== Task goal ==
Starting at the line that contains "Audience targeting setup", return each line exactly as written until the listing below ends, and return no other line.

──────

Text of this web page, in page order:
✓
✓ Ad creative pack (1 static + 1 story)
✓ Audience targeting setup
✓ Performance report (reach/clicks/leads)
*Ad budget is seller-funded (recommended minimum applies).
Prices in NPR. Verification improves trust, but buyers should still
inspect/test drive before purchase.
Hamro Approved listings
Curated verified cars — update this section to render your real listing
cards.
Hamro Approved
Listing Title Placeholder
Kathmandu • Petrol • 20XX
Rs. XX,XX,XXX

──────

== Solution to the exercise ==
✓ Audience targeting setup
✓ Performance report (reach/clicks/leads)
*Ad budget is seller-funded (recommended minimum applies).
Prices in NPR. Verification improves trust, but buyers should still
inspect/test drive before purchase.
Hamro Approved listings
Curated verified cars — update this section to render your real listing
cards.
Hamro Approved
Listing Title Placeholder
Kathmandu • Petrol • 20XX
Rs. XX,XX,XXX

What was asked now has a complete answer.